Há uma outra situação, por exemplo, algumas pessoas depositam comida outrora misturada    com veneno para combater ratos e outros insectos, cabelo e depositam no contentor. Por enquanto “Deus” tem monitorado a situação. Pelo que saiba ninguém de nós teria perdido a vida em detrimento deste desleixo dos inquilinos da urbe.

Quero aproveitar esta oportunidade para elogiar esta iniciativa do jornal, por dar voz a gente da rua, não tem sido tudo que anda mal, certas pessoas que tem separado o lixo em diferentes plásticos o que tem facilitado a vida do Catador e, sem querer impor todos deviam agir da mesma maneira para melhor contribuir na continuidade da vida de certas pessoas que dependem do lixo.

O mesmo desafio estende-se para as autoridades municipais que deviam criar condições de diferentes contentores para acomodar diferente tipos de resíduos sólidos, espero que com a publicação desta entrevista poderá contribuir para uma postura urbana exemplar e inclusiva entre utentes e beneficiários das latas de lixo.

Afinal somos muitos a procura do Plástico

Chame-me Ali Moiana, nome feitiço, 41 anos de idade, sou catador de lixo desde o ano 2000. Antes viva na Marinha, na baixa da cidade do Maputo, na casa dos meus pais, mas com a morte dos dois perdi a casa, por algum momento vive com as irmãs na zona do Ponto Final mas findo a missão delas voltaram e fiquei sozinho a deriva sem outra escolha se não ser Catador de lixo.

Temporariamente alugava dependência em zonas periféricas da cidade de Maputo, em bairros tais como Maxaquene, Polana Caniço e Hulene. Foi numa altura em que a reciclagem era valorizada pelo empresariado local.

Naquela altura, o vidro era a matéria prima principal, apanhávamos garrafas. Vendíamos para um senhor, só que aquele senhor também perdeu a vida. Já não havia mais outro lugar para comercializar as garrafas.

Neste momento o material reciclável em grande escala tem sido o plástico, saco usados e garrafas plásticas. São apenas oito ou dez meticais por kg, nota que para acumular quantidade significativa tem sido um trabalho sinuoso, afinal somos muitos a procura deste material.

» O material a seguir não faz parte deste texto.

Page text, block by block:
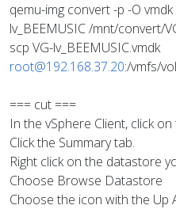
qemu-img convert -p -O
lv_BEEMUSIC /mnt/convert/
scp VG-lv_BEEMUSIC.vmdk
root@192.168.37.20:/vmfs/
=== cut ===
In the vSphere Client, click
Click the Summary tab.
Right click on the datastore
Choose Browse Datastore
Choose the icon with the Up
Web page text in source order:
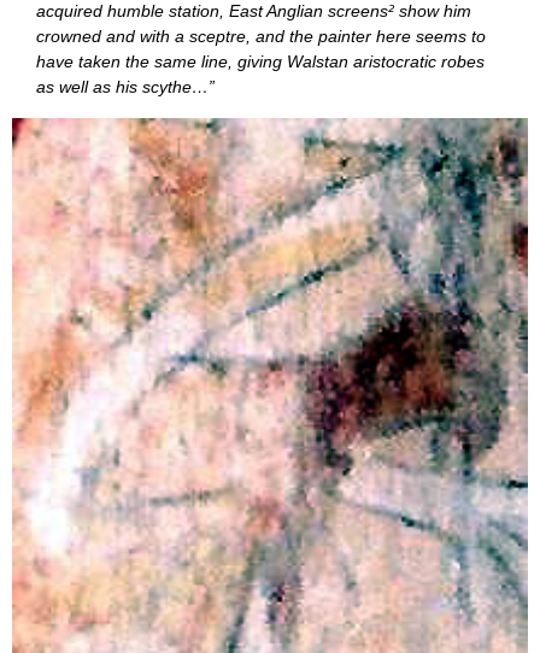
acquired humble station, East Anglian screens² show him
crowned and with a sceptre, and the painter here seems to
have taken the same line, giving Walstan aristocratic robes
as well as his scythe…”
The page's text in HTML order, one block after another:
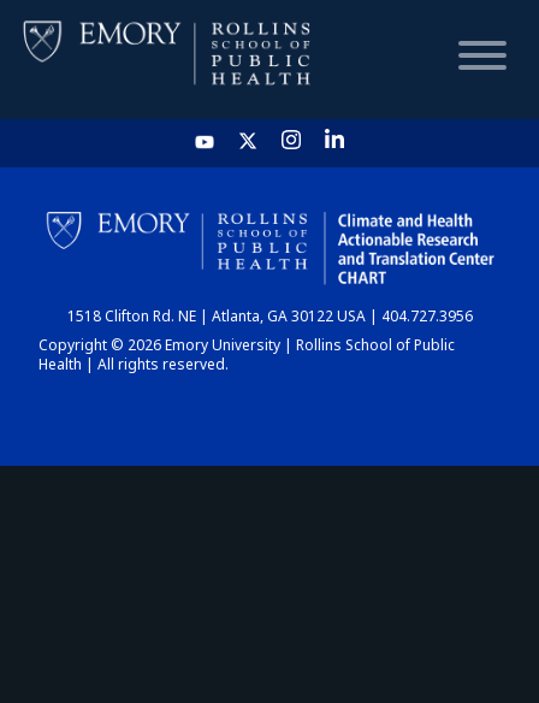
HOME
CHART
DASHBOARD
1518 Clifton Rd. NE | Atlanta, GA 30122 USA | 404.727.3956
Copyright © 2026 Emory University | Rollins School of Public
Health | All rights reserved.
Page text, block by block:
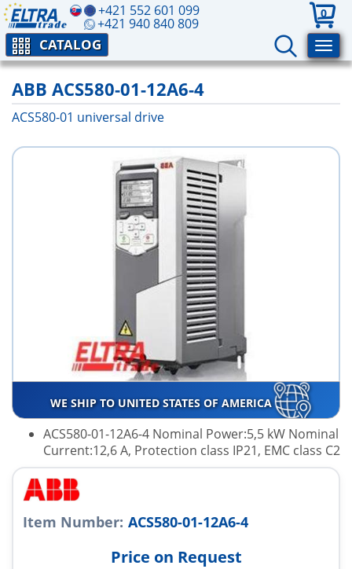
+421 552 601 099
+421 940 840 809
0
CATALOG
ABB ACS580-01-12A6-4
ACS580-01 universal drive
WE SHIP TO UNITED STATES OF AMERICA
ACS580-01-12A6-4 Nominal Power:5,5 kW Nominal
Current:12,6 A, Protection class IP21, EMC class C2
Item Number: ACS580-01-12A6-4
Price on Request
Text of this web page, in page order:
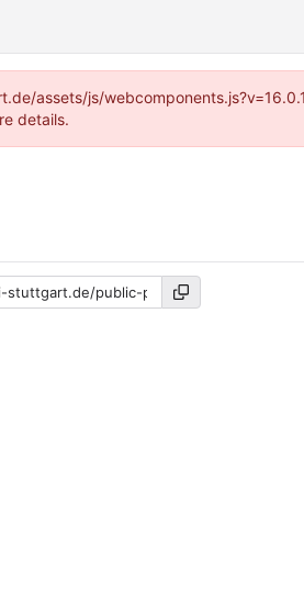
assets/js/
details.
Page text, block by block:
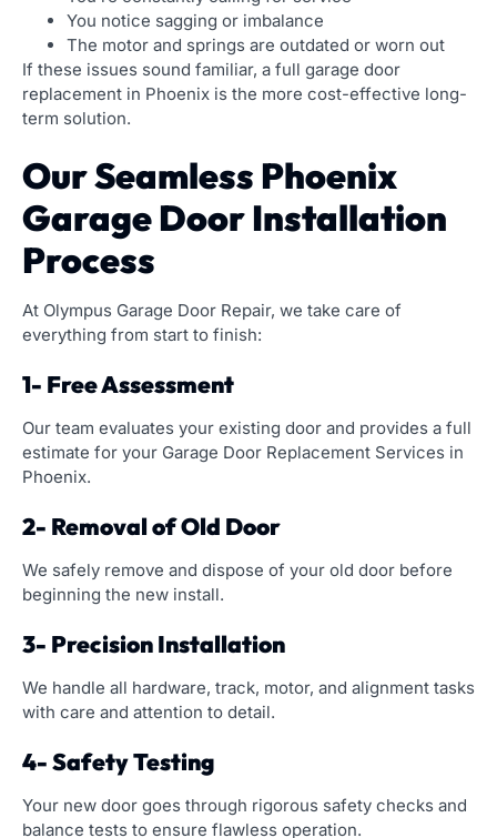
You notice sagging or imbalance
The motor and springs are outdated or worn out
If these issues sound familiar, a full garage door
replacement in Phoenix is the more cost-effective long-
term solution.
Our Seamless Phoenix
Garage Door Installation
Process
At Olympus Garage Door Repair, we take care of
everything from start to finish:
1- Free Assessment
Our team evaluates your existing door and provides a full
estimate for your Garage Door Replacement Services in
Phoenix.
2- Removal of Old Door
We safely remove and dispose of your old door before
beginning the new install.
3- Precision Installation
We handle all hardware, track, motor, and alignment tasks
with care and attention to detail.
4- Safety Testing
Your new door goes through rigorous safety checks and
balance tests to ensure flawless operation.
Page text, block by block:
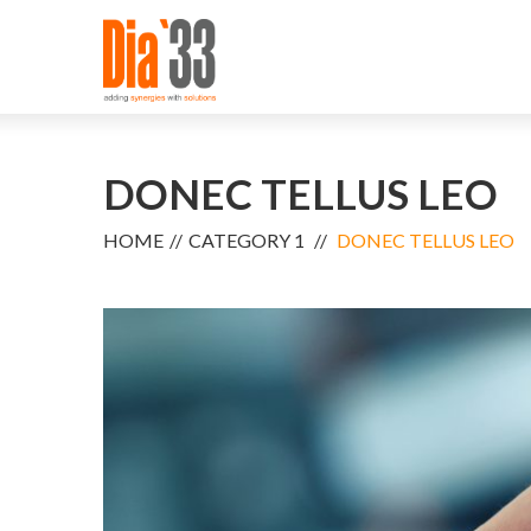
DONEC TELLUS LEO
HOME CATEGORY 1 DONEC TELLUS LEO
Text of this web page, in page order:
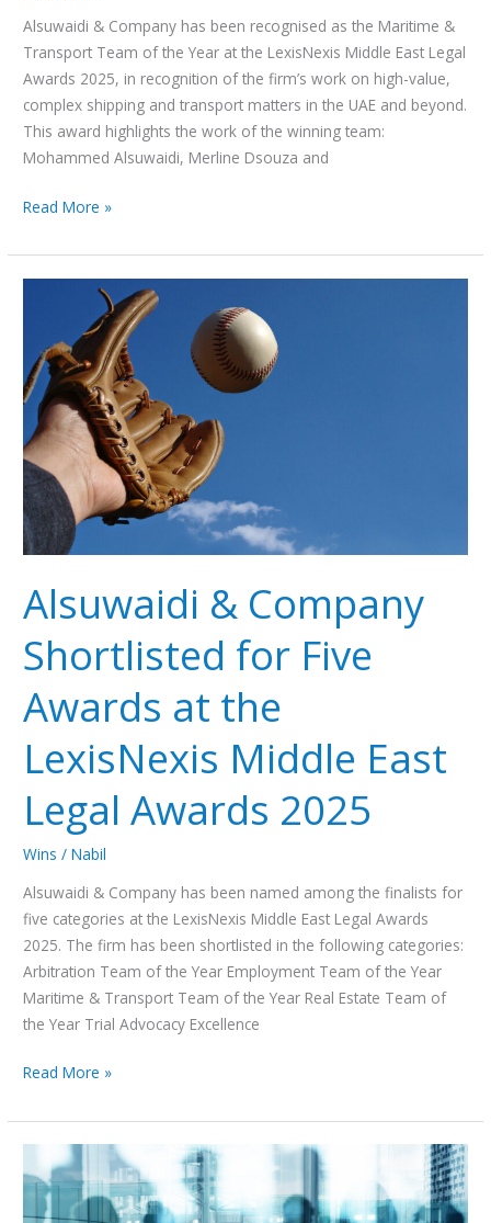
Alsuwaidi & Company has been recognised as the Maritime &
Transport Team of the Year at the LexisNexis Middle East Legal
Awards 2025, in recognition of the firm’s work on high-value,
complex shipping and transport matters in the UAE and beyond.
This award highlights the work of the winning team:
Mohammed Alsuwaidi, Merline Dsouza and
Read More »
Alsuwaidi & Company
Shortlisted for Five
Awards at the
LexisNexis Middle East
Legal Awards 2025
Wins /Nabil
Alsuwaidi & Company has been named among the finalists for
five categories at the LexisNexis Middle East Legal Awards
2025. The firm has been shortlisted in the following categories:
Arbitration Team of the Year Employment Team of the Year
Maritime & Transport Team of the Year Real Estate Team of
the Year Trial Advocacy Excellence
Company
Shortlisted
for
Five
Awards
at
the
LexisNexis
Middle
Legal
2025
Read More »
the
New

Então, posso dedicar-me das 8 as 15:00 para apanhar plástico em diferentes lugares, são longas caminhadas associadas a duras vasculhas em diferentes destinos de lixo para ganhar apenas cinquenta meticais.

Às vezes encontrarmos boas coisas, que conseguimos até vendermos para ganhar algum valor, um dinheiro um pouco razoável. O meu desejo, gostava que o mercado aumentasse o preço do Kg do plástico, porque nós estamos a sofrer mesmo, porque eu também gostaria muito de sair desta vida. Porque esta vida é pesada, muito pesada mesmo…

… Não consigo encontrar outra forma para ganhar a vida, não tenho como. É por isso que até agora estou aqui, ainda a sofrer com essa vida. Naquele momento, não posso mentir, não estudei, porque estive a ver com padrasto, mas o padrasto não me tratava bem…

Grato pela oportunidade para deixar esta visibilidade do catador de lixo em Maputo, para o caso em particular preciso de muita ajuda psicossocial . Estou aqui mesmo a passar mal, não gostaria de ter esta vida.